Much of our research over the year has been focused on further development of viral vector technologies to deliver gene-modifying cargoes to enable axon regeneration after spinal cord injury. In consideration of eventual therapeutic application, we’ve continued to assess how knocking down PTEN for long periods of time affects nervous system function. The reason is that vector-based strategies to knock down PTEN to enable regeneration aren’t like drugs that you can stop taking; the vectors remain active for months and the gene cargoes they carry continue to be expressed.
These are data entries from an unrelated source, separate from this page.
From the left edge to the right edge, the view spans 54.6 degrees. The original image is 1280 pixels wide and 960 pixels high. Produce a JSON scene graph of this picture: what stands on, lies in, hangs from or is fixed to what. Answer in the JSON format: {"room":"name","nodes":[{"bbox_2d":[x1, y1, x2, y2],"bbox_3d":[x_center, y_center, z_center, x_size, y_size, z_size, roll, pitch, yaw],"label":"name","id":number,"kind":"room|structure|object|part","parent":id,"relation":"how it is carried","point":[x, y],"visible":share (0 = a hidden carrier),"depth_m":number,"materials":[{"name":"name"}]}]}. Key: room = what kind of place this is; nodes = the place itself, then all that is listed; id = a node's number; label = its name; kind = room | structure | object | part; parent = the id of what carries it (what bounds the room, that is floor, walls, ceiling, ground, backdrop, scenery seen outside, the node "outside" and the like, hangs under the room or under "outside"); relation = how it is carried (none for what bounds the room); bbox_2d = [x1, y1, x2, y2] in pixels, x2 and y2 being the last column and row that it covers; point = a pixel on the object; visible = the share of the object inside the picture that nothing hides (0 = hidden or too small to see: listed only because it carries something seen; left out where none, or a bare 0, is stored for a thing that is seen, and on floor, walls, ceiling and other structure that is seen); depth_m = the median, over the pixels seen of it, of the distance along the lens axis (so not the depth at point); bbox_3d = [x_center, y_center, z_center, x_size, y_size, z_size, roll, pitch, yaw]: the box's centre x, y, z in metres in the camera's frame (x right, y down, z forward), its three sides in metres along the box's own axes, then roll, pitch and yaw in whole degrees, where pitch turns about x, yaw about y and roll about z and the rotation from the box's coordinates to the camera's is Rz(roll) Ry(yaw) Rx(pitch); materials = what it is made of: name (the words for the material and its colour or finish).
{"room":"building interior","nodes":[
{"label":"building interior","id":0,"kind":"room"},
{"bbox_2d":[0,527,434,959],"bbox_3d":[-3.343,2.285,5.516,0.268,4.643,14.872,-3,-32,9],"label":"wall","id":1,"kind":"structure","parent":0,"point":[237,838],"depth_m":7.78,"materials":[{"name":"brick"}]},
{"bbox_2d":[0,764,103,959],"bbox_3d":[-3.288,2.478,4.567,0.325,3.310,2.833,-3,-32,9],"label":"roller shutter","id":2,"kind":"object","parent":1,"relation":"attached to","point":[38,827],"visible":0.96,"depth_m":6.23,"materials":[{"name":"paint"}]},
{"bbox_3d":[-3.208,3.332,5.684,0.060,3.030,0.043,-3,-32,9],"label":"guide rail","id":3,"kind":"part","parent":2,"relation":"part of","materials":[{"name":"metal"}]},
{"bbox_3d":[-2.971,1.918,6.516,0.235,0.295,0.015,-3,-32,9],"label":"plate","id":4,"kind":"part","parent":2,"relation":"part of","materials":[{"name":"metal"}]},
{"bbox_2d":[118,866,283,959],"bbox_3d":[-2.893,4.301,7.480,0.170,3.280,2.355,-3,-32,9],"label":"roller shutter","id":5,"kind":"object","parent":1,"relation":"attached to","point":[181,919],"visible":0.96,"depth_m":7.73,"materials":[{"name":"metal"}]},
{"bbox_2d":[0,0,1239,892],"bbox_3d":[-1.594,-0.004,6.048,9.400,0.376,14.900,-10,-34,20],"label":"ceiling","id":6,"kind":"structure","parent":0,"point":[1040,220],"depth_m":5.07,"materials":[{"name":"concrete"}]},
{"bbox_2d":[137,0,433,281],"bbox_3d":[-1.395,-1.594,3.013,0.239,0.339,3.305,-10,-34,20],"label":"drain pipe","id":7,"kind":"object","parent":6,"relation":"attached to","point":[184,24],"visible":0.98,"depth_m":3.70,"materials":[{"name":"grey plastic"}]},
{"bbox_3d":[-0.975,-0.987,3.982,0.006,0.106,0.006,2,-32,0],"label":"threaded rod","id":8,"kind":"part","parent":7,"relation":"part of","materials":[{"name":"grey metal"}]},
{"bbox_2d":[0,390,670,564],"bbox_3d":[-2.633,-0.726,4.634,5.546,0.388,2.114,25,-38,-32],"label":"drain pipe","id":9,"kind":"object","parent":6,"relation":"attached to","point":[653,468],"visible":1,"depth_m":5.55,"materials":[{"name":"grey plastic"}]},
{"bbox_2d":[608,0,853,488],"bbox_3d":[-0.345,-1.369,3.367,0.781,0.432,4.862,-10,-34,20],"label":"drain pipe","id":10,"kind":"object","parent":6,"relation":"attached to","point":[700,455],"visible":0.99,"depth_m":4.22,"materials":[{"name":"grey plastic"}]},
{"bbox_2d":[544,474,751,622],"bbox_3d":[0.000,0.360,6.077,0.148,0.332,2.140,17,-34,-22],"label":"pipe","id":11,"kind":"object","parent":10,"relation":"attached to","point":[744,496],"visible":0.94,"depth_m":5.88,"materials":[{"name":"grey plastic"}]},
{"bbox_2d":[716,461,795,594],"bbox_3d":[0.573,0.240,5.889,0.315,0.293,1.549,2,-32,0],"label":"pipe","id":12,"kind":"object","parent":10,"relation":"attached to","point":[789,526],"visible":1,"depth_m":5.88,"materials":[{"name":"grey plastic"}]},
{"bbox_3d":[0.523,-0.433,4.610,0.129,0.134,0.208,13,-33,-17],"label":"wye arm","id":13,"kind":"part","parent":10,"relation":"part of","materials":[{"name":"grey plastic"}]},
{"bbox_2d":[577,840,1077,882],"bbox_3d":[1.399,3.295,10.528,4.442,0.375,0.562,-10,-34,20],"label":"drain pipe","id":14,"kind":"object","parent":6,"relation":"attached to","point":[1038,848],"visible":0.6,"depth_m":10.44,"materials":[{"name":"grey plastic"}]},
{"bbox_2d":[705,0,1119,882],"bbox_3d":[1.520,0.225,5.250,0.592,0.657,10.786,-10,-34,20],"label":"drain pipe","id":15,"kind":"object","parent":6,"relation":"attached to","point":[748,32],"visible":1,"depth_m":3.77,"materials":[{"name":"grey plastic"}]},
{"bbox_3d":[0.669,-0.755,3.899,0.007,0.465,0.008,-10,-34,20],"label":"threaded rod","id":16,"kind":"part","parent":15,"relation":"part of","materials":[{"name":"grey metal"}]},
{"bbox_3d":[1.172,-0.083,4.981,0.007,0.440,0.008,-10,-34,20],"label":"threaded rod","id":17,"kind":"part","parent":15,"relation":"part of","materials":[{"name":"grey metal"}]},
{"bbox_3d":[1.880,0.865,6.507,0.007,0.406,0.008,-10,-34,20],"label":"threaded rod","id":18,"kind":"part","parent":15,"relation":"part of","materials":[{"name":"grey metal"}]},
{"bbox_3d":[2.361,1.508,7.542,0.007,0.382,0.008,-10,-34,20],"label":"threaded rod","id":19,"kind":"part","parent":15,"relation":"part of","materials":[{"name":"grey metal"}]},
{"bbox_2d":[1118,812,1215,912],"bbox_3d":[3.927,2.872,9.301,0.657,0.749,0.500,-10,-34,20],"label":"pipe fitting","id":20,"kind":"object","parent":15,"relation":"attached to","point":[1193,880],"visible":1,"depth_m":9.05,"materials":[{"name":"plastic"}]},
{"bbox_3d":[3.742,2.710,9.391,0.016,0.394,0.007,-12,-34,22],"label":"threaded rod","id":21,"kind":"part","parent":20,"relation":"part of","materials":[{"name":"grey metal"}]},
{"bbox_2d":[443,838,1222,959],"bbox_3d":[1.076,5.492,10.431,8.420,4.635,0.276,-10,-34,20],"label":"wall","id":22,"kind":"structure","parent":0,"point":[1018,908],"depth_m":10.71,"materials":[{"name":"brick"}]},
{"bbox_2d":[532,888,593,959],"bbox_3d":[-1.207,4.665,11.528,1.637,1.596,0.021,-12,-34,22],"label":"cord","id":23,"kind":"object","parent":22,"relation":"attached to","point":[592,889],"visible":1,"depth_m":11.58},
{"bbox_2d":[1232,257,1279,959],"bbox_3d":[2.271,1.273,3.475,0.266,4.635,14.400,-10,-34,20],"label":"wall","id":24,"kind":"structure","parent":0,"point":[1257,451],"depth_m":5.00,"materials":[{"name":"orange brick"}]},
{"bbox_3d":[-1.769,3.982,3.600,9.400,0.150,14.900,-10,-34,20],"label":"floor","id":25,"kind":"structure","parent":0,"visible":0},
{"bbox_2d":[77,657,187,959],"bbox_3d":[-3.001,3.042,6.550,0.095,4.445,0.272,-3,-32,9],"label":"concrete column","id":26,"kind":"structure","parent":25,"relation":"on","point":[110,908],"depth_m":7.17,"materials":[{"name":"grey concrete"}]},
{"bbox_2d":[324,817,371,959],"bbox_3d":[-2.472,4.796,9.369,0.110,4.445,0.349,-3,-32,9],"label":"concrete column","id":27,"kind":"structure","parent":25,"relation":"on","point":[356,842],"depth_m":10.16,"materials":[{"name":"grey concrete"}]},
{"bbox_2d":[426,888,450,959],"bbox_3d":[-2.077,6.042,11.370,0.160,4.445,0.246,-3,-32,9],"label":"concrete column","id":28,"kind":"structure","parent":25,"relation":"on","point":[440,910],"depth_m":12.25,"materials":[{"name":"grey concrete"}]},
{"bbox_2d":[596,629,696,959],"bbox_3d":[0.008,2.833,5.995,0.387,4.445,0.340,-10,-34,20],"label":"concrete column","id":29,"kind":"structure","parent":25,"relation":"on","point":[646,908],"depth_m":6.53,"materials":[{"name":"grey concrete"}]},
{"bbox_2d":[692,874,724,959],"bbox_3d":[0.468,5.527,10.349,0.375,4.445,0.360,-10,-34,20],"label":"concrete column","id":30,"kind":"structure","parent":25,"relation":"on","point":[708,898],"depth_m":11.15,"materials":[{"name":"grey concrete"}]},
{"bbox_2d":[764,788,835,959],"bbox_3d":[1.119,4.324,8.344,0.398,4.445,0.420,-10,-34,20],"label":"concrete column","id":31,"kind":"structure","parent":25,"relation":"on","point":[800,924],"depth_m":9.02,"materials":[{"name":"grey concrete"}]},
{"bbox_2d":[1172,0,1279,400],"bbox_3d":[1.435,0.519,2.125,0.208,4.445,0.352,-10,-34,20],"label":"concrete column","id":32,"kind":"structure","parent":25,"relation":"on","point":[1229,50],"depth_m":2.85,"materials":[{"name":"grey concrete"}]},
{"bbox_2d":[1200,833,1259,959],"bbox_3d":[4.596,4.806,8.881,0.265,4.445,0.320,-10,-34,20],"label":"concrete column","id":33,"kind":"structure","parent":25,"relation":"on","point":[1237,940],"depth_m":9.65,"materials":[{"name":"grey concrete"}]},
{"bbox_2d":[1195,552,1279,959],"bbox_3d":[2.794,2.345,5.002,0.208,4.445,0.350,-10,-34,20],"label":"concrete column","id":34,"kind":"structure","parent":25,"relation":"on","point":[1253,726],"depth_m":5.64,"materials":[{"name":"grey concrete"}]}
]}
The good news is that we’re continuing to find that long-term vector-mediated knockdown of PTEN in the way that enables regeneration doesn’t have major negative consequences. In early 2020, we published a major pap per in the scientific journal Experimental Neurology in which we show that deleting PTEN in the cortex doesn’t cause any abnormal brain activity such as seizures (https://doi.org/10.1016/j.expneurol.2019.113098). We did find that some intracellular signaling pathways involved in synaptic plasticity were altered in neurons lacking PTEN. This may mean that functional benefits of regeneration due to PTEN knockout might be enhanced by restoring PTEN expression after regeneration has been achieved.
Another major paper that has just been accepted in the scientific journal Cerebral Cortex is our first study using the amazing new technology of retro-AAV. This paper is the first report in a scientific journal of what we told you about in our fall newsletter last year (Anatomy 101, Spinal connections Number 32). The main take-home is that injections of retro-AAV into the spinal cord lead to the delivery of gene-modifying cargoes to the majority of nerve cells in the cortex that give rise to the corticospinal tract. We’re just completing several studies to test whether this approach leads to even more recovery than is seen with deletion of PTEN by injecting AAV into the cerebral cortex.
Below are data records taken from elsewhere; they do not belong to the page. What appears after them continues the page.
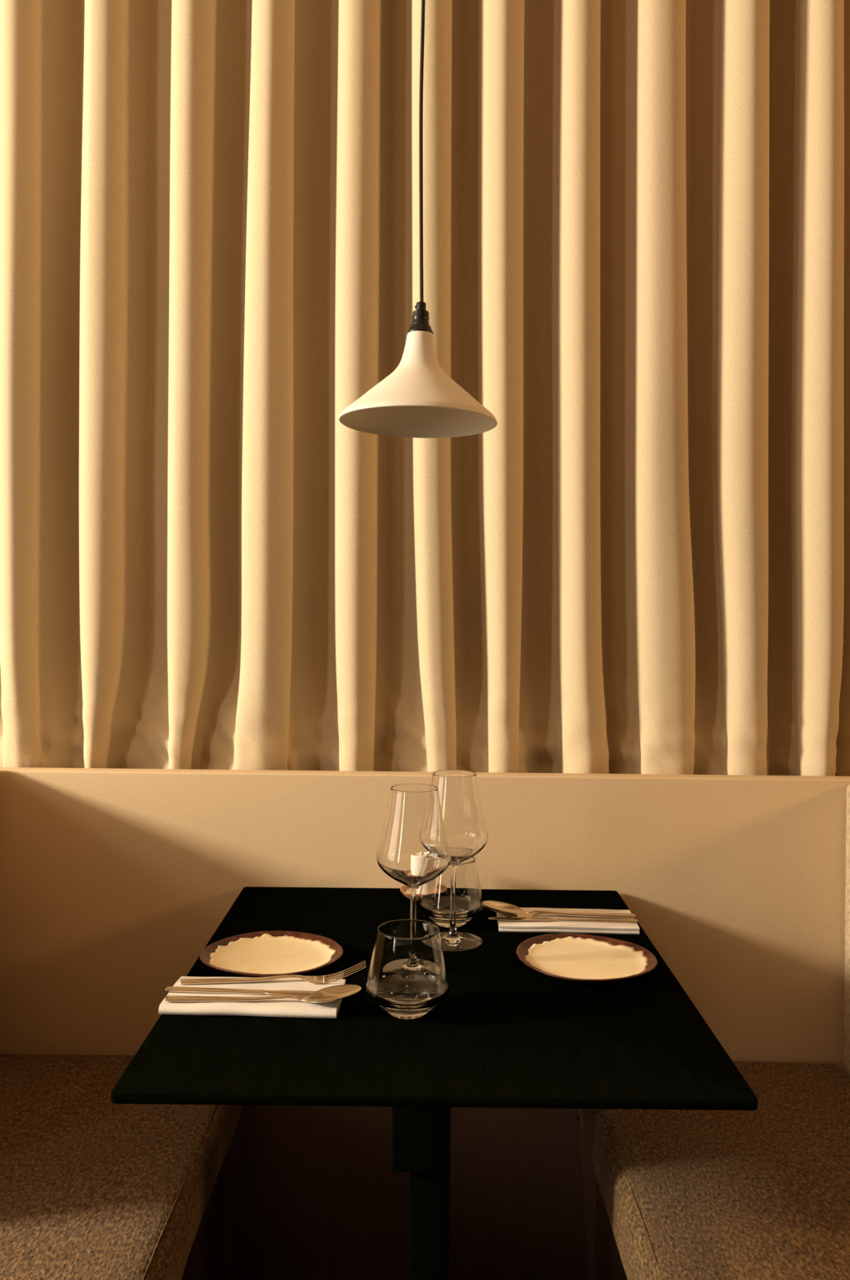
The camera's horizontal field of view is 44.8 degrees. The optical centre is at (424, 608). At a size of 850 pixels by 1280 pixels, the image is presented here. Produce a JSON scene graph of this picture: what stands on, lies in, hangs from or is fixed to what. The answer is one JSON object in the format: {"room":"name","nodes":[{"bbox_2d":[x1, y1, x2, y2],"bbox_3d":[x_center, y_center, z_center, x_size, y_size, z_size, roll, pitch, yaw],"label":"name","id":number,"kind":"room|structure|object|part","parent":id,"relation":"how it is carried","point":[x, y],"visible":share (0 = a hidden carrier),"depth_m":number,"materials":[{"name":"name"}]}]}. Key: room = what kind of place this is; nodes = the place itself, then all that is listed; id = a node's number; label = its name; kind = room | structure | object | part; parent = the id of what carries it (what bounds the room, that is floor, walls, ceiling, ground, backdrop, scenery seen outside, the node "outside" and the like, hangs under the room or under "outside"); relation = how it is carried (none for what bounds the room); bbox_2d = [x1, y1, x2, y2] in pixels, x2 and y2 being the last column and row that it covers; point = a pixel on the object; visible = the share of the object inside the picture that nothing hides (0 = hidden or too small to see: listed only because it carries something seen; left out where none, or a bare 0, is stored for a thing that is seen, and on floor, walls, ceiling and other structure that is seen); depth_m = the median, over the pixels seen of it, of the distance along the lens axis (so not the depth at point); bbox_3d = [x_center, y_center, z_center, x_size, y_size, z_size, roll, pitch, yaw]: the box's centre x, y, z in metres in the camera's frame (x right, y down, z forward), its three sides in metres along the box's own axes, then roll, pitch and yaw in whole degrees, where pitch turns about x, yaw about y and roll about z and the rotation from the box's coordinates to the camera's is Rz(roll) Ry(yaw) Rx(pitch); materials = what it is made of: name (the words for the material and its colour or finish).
{"room":"restaurant","nodes":[
{"label":"restaurant","id":0,"kind":"room"},
{"bbox_2d":[0,767,849,1116],"bbox_3d":[-0.008,0.735,1.679,3.400,0.931,0.038,1,0,0],"label":"wall","id":1,"kind":"structure","parent":0,"point":[114,882],"depth_m":1.66,"materials":[{"name":"paint"}]},
{"bbox_2d":[222,1105,595,1279],"bbox_3d":[-0.025,0.970,1.654,0.597,0.460,0.012,1,0,0],"label":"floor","id":2,"kind":"structure","parent":1,"relation":"attached to","point":[310,1193],"depth_m":1.65,"materials":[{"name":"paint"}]},
{"bbox_3d":[0.018,-1.725,0.400,8.000,0.050,3.200,1,0,0],"label":"ceiling","id":3,"kind":"structure","parent":0,"visible":0},
{"bbox_2d":[338,0,497,438],"bbox_3d":[-0.001,-0.967,1.320,0.203,1.465,0.203,1,0,0],"label":"pendant lamp","id":4,"kind":"object","parent":3,"relation":"hanging from","point":[418,399],"visible":1,"depth_m":1.31,"materials":[{"name":"beige ceramic"}]},
{"bbox_3d":[-0.007,-0.294,1.321,0.203,0.116,0.203,2,-1,0],"label":"lamp shade","id":5,"kind":"part","parent":4,"relation":"part of","materials":[{"name":"beige ceramic"}]},
{"bbox_3d":[0.001,-1.033,1.321,0.008,1.294,0.008,1,0,0],"label":"cord","id":6,"kind":"part","parent":4,"relation":"part of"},
{"bbox_3d":[-0.013,1.225,-0.500,8.000,0.050,5.000,1,0,0],"label":"floor","id":7,"kind":"structure","parent":0,"visible":0},
{"bbox_2d":[0,1053,243,1279],"bbox_3d":[-0.525,0.722,1.169,0.481,0.945,0.977,1,0,0],"label":"bench","id":8,"kind":"object","parent":7,"relation":"on","point":[92,1187],"visible":0.83,"depth_m":1.32,"materials":[{"name":"fabric"}]},
{"bbox_2d":[111,886,757,1279],"bbox_3d":[0.005,0.825,1.302,0.599,0.750,0.706,1,0,0],"label":"dining table","id":9,"kind":"object","parent":7,"relation":"on","point":[506,1033],"visible":0.76,"depth_m":1.09,"materials":[{"name":"black laminate"}]},
{"bbox_2d":[158,976,345,1018],"bbox_3d":[-0.193,0.442,1.175,0.196,0.011,0.098,1,0,2],"label":"napkin","id":10,"kind":"object","parent":9,"relation":"on","point":[284,1007],"visible":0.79,"depth_m":1.14,"materials":[{"name":"white fabric"}]},
{"bbox_2d":[164,986,315,996],"bbox_3d":[-0.190,0.435,1.167,0.210,0.005,0.016,1,0,4],"label":"knife","id":11,"kind":"object","parent":10,"relation":"on","point":[168,988],"visible":0.94,"depth_m":1.17,"materials":[{"name":"silver metal"}]},
{"bbox_3d":[-0.238,0.434,1.170,0.114,0.005,0.009,1,0,4],"label":"handle","id":12,"kind":"part","parent":11,"relation":"part of","materials":[{"name":"silver metal"}]},
{"bbox_3d":[-0.133,0.435,1.164,0.096,0.003,0.016,1,0,4],"label":"blade","id":13,"kind":"part","parent":11,"relation":"part of","materials":[{"name":"silver metal"}]},
{"bbox_2d":[164,984,361,1002],"bbox_3d":[-0.179,0.429,1.145,0.217,0.016,0.043,1,0,0],"label":"spoon","id":14,"kind":"object","parent":10,"relation":"on","point":[335,993],"visible":1,"depth_m":1.14,"materials":[{"name":"silver metal"}]},
{"bbox_3d":[-0.212,0.433,1.145,0.151,0.007,0.011,1,0,0],"label":"handle","id":15,"kind":"part","parent":14,"relation":"part of","materials":[{"name":"silver metal"}]},
{"bbox_2d":[301,984,361,1002],"bbox_3d":[-0.104,0.429,1.145,0.066,0.014,0.043,1,0,0],"label":"bowl","id":16,"kind":"object","parent":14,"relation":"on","point":[335,993],"depth_m":1.15,"materials":[{"name":"silver metal"}]},
{"bbox_2d":[180,960,365,984],"bbox_3d":[-0.177,0.429,1.207,0.215,0.019,0.025,1,0,-6],"label":"fork","id":17,"kind":"object","parent":10,"relation":"on","point":[312,979],"visible":1,"depth_m":1.20,"materials":[{"name":"silver metal"}]},
{"bbox_3d":[-0.212,0.433,1.204,0.143,0.007,0.011,1,0,-6],"label":"handle","id":18,"kind":"part","parent":17,"relation":"part of","materials":[{"name":"silver metal"}]},
{"bbox_2d":[199,930,342,977],"bbox_3d":[-0.194,0.440,1.303,0.179,0.015,0.168,1,0,0],"label":"plate","id":19,"kind":"object","parent":9,"relation":"on","point":[270,953],"visible":0.98,"depth_m":1.31,"materials":[{"name":"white ceramic"}]},
{"bbox_2d":[365,919,449,1019],"bbox_3d":[-0.019,0.403,1.146,0.094,0.094,0.094,1,0,0],"label":"tumbler","id":20,"kind":"object","parent":9,"relation":"on","point":[407,976],"visible":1,"depth_m":1.11,"materials":[{"name":"clear glass"}]},
{"bbox_2d":[400,884,419,901],"bbox_3d":[-0.002,0.443,1.603,0.073,0.015,0.070,1,0,-23],"label":"dish","id":21,"kind":"object","parent":9,"relation":"on","point":[404,889],"visible":0.16,"depth_m":1.59,"materials":[{"name":"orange ceramic"}]},
{"bbox_2d":[416,885,421,893],"bbox_3d":[-0.003,0.414,1.602,0.040,0.059,0.040,1,0,0],"label":"candle","id":22,"kind":"object","parent":21,"relation":"on","point":[419,888],"visible":0.02,"depth_m":1.58,"materials":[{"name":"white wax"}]},
{"bbox_2d":[376,783,450,919],"bbox_3d":[-0.014,0.336,1.276,0.092,0.228,0.092,1,0,-43],"label":"wine glass","id":23,"kind":"object","parent":9,"relation":"on","point":[413,850],"visible":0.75,"depth_m":1.25,"materials":[{"name":"clear glass"}]},
{"bbox_3d":[-0.015,0.387,1.276,0.014,0.083,0.014,1,0,0],"label":"stem","id":24,"kind":"part","parent":23,"relation":"part of","materials":[{"name":"clear glass"}]},
{"bbox_3d":[0.005,0.824,1.302,0.050,0.728,0.050,1,0,0],"label":"post","id":25,"kind":"part","parent":9,"relation":"part of","materials":[{"name":"black metal"}]},
{"bbox_2d":[417,856,483,927],"bbox_3d":[0.037,0.404,1.470,0.094,0.094,0.094,1,0,0],"label":"tumbler","id":26,"kind":"object","parent":9,"relation":"on","point":[434,897],"visible":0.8,"depth_m":1.44,"materials":[{"name":"clear glass"}]},
{"bbox_2d":[431,769,488,951],"bbox_3d":[0.039,0.337,1.391,0.092,0.228,0.092,1,0,11],"label":"wine glass","id":27,"kind":"object","parent":9,"relation":"on","point":[465,829],"visible":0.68,"depth_m":1.36,"materials":[{"name":"clear glass"}]},
{"bbox_3d":[0.038,0.388,1.391,0.014,0.083,0.014,1,0,0],"label":"stem","id":28,"kind":"part","parent":27,"relation":"part of","materials":[{"name":"clear glass"}]},
{"bbox_2d":[431,769,488,866],"bbox_3d":[0.039,0.284,1.391,0.092,0.124,0.092,1,0,0],"label":"bowl","id":29,"kind":"object","parent":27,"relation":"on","point":[465,829],"depth_m":1.36,"materials":[{"name":"clear glass"}]},
{"bbox_2d":[496,907,639,934],"bbox_3d":[0.201,0.446,1.473,0.194,0.012,0.092,1,0,2],"label":"napkin","id":30,"kind":"object","parent":9,"relation":"on","point":[504,926],"visible":0.77,"depth_m":1.43,"materials":[{"name":"white fabric"}]},
{"bbox_2d":[483,904,632,917],"bbox_3d":[0.190,0.432,1.474,0.215,0.019,0.025,1,0,-1],"label":"fork","id":31,"kind":"object","parent":30,"relation":"on","point":[526,915],"visible":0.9,"depth_m":1.47,"materials":[{"name":"silver metal"}]},
{"bbox_3d":[0.226,0.438,1.475,0.143,0.007,0.011,1,0,-1],"label":"handle","id":32,"kind":"part","parent":31,"relation":"part of","materials":[{"name":"silver metal"}]},
{"bbox_2d":[483,900,635,918],"bbox_3d":[0.190,0.430,1.468,0.217,0.016,0.043,1,0,3],"label":"spoon","id":33,"kind":"object","parent":30,"relation":"on","point":[503,907],"visible":0.98,"depth_m":1.47,"materials":[{"name":"silver metal"}]},
{"bbox_2d":[483,900,528,914],"bbox_3d":[0.115,0.428,1.473,0.066,0.014,0.043,1,0,3],"label":"bowl","id":34,"kind":"object","parent":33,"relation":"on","point":[503,907],"depth_m":1.48,"materials":[{"name":"silver metal"}]},
{"bbox_3d":[0.223,0.435,1.466,0.151,0.007,0.011,1,0,3],"label":"handle","id":35,"kind":"part","parent":33,"relation":"part of","materials":[{"name":"silver metal"}]},
{"bbox_2d":[488,916,637,923],"bbox_3d":[0.194,0.439,1.451,0.210,0.005,0.016,1,0,2],"label":"knife","id":36,"kind":"object","parent":30,"relation":"on","point":[507,918],"visible":1,"depth_m":1.45,"materials":[{"name":"silver metal"}]},
{"bbox_3d":[0.137,0.438,1.453,0.096,0.003,0.016,1,0,2],"label":"blade","id":37,"kind":"part","parent":36,"relation":"part of","materials":[{"name":"silver metal"}]},
{"bbox_3d":[0.241,0.439,1.450,0.114,0.005,0.009,1,0,2],"label":"handle","id":38,"kind":"part","parent":36,"relation":"part of","materials":[{"name":"silver metal"}]},
{"bbox_2d":[515,933,657,982],"bbox_3d":[0.203,0.445,1.303,0.172,0.015,0.179,1,0,-36],"label":"plate","id":39,"kind":"object","parent":9,"relation":"on","point":[574,957],"visible":1,"depth_m":1.31,"materials":[{"name":"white ceramic"}]},
{"bbox_2d":[577,784,849,1279],"bbox_3d":[0.489,0.741,1.169,0.500,0.928,0.977,1,0,0],"label":"bench","id":40,"kind":"object","parent":7,"relation":"on","point":[763,1193],"visible":0.84,"depth_m":1.31,"materials":[{"name":"fabric"}]},
{"bbox_2d":[577,1061,849,1279],"bbox_3d":[0.454,0.769,1.169,0.428,0.102,0.977,1,0,0],"label":"seat cushion","id":41,"kind":"object","parent":40,"relation":"on","point":[763,1193],"depth_m":1.30,"materials":[{"name":"fabric"}]},
{"bbox_3d":[0.706,0.550,1.399,0.070,0.542,0.517,1,0,0],"label":"backrest","id":42,"kind":"part","parent":40,"relation":"part of","materials":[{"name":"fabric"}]},
{"bbox_3d":[0.003,-0.250,1.975,8.000,2.900,0.050,1,0,0],"label":"wall","id":43,"kind":"structure","parent":0,"visible":0},
{"bbox_2d":[0,0,849,776],"bbox_3d":[0.007,-0.639,1.830,3.000,1.986,0.240,1,0,0],"label":"curtain","id":44,"kind":"object","parent":43,"relation":"hanging from","point":[636,213],"visible":0.79,"depth_m":1.74,"materials":[{"name":"fabric"}]}
]}
Finally, we are continuing to focus a major part of our effort on studies of possible therapies for chronic spinal cord injury, what we call the Chronic Injury Project. One example is testing whether targeting PTEN can induce regeneration and recovery in the chronic injury setting. As you can imagine, these studies take a long time to complete and are very expensive because the first step is to create spinal cord injuries in rats and then maintain the animals for months until the injuries are chronic. It’s very difficult to get funding from NIH for such long-term studies because the work goes slowly and grant reviewers like experiments that get quick results. We are extremely grateful to Bob Yant and his company, Cure Medical, for their extremely generous donations to support the Chronic Injury Project.